Listening to the soft panting seeping through the thin bedroom wall, a few of Warren Walker’s oddities from yesterday started to make sense to me now.

I gave him a few days to settle in, then invited the new neighbour round. Opening the door, I was struck by how his hirsute frame seemed to occupy of the doorway. Yet in my peripheral vision, I nevertheless detected a synchrony of net curtain twitching over the road.

I’d long past giving a crap what the housewives thought. I am still considered an outsider in this little town, despite having lived here for fifteen years. There are families that have lived here for generations and I don’t expect to ever catch up with them, even if I had nine lives.

So I like to welcome strangers. People may think that’s risky behaviour from a single woman, but they underestimate my age (thank you, water and calisthenics), and with age comes wisdom. And being less inclined to give a toss.

Now I can hear whining. Homesickness, perhaps?

He had been cagey about where he had come from; just saying he needed a “change of scene”. I watched him scooping up the nachos I had put out on the coffee table, ravenously pawing at even the soggy ones, ignoring the fork I’d placed on a napkin for him. No, he didn’t have a job lined up, he said, but he had a lead from a security firm that were going to interview him for a doorman position. He certainly had the brawn for it. I tried not to let my gaze linger too long on his thick forearms or the triangle of chest his shirt exposed. I bet he had a hard time tanning with all that thick hair covering everything. But personality-wise? He seemed so skittish. Perhaps it was nerves; being in a stranger’s home. I didn’t think it would bode well for him if he were tasked with breaking up fights between 20-somethings. He didn’t look that far away from his teens himself.
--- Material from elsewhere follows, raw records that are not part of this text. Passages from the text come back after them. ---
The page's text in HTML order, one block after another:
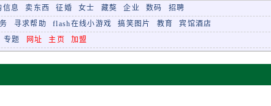
信息 卖东西 征婚 女士 藏獒 企业 数码
招聘
寻求帮助 flash在线小游戏 搞笑图片 教育
宾馆酒店
专题 网址 主页 加盟
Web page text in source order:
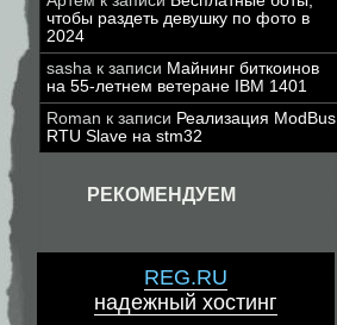
чтобы раздеть девушку по фото в
2024
sasha к записи Майнинг биткоинов
на 55-летнем ветеране IBM 1401
Roman к записи Реализация ModBus
RTU Slave на stm32
РЕКОМЕНДУЕМ
REG.RU
надежный хостинг
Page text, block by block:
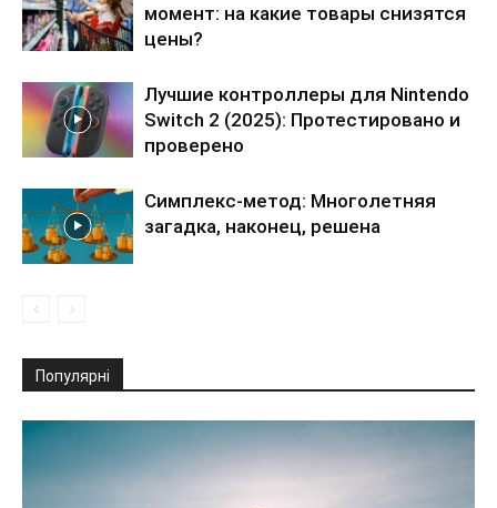
момент: на какие товары снизятся
цены?
Лучшие контроллеры для Nintendo
Switch 2 (2025): Протестировано и
проверено
Симплекс-метод: Многолетняя
загадка, наконец, решена
Популярні
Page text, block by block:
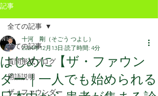
記事
全ての記事
質問形式ブログ
用語説明
ザ・ファウンダー
全ての記事
はじめに【ザ・ファウン
ダー｜一人でも始められる
十河 剛（そごう つよし）
2024年12月13日 読了時間: 4分
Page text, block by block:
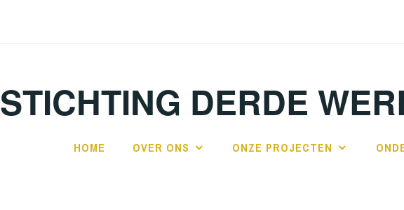
STICHTING DERDE
HOME OVER ONS ONZE PROJECTEN
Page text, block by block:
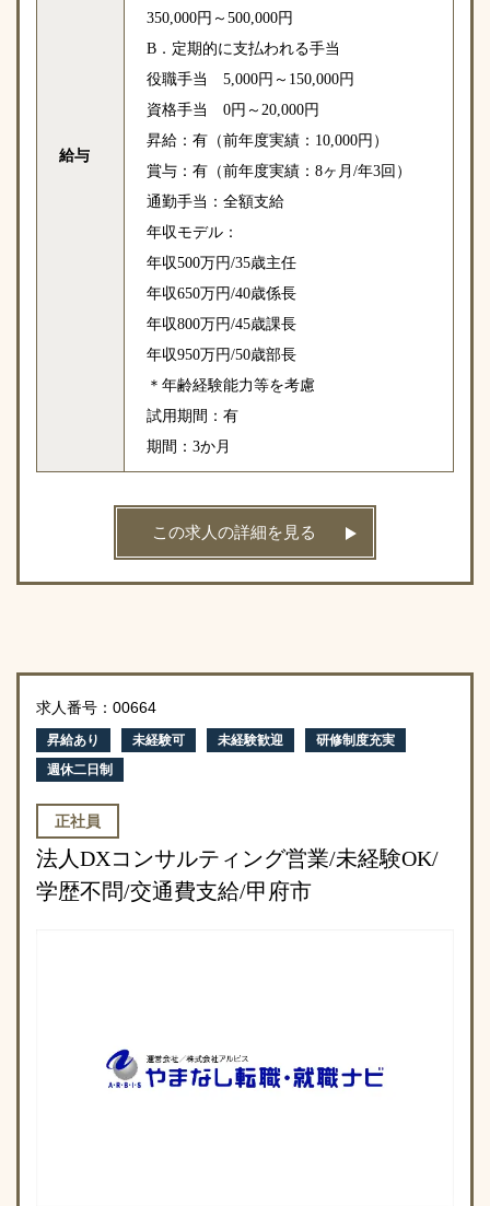
給与
350,000円～500,000円
B．定期的に支払われる手当
役職手当 5,000円～150,000円
資格手当 0円～20,000円
昇給：有（前年度実績：10,000円）
賞与：有（前年度実績：8ヶ月/年3回）
通勤手当：全額支給
年収モデル：
年収500万円/35歳主任
年収650万円/40歳係長
年収800万円/45歳課長
年収950万円/50歳部長
＊年齢経験能力等を考慮
試用期間：有
期間：3か月
この求人の詳細を見る
求人番号：00664
昇給あり 未経験可 未経験歓迎
研修制度充実
週休二日制
正社員
法人DXコンサルティング営業/未経験OK/
学歴不問/交通費支給/甲府市

I did most of the talking, but that I didn’t mind. Being on my own for so much of the time and then having the opportunity to speak – well, it was a surprise to even hear my own voice at first, but anything to pierce the cloud of trepidation emanating from this amber-eyed man perched on the edge of my sofa like someone was about to scream at him to jump off at any moment.

After I’d prattled on awhile, bringing him up to date with bin collection days, next-door-but-one’s son with the new motorbike, neighbouring churchgoers and pubgoers, I began to run out of steam. I glanced at the clock – so as not to be goggling at the sight of Warren licking salsa off his fingers – and he took it as a sign to start making tracks. Or rather, pounced upon it.

As I walked him to the door I wondered if the little community I’d chosen to settle down in after many years of aimlessly drifting had turned me into a bit of a bore.

Warren snapped me out of it by raising a finger to point at the moon.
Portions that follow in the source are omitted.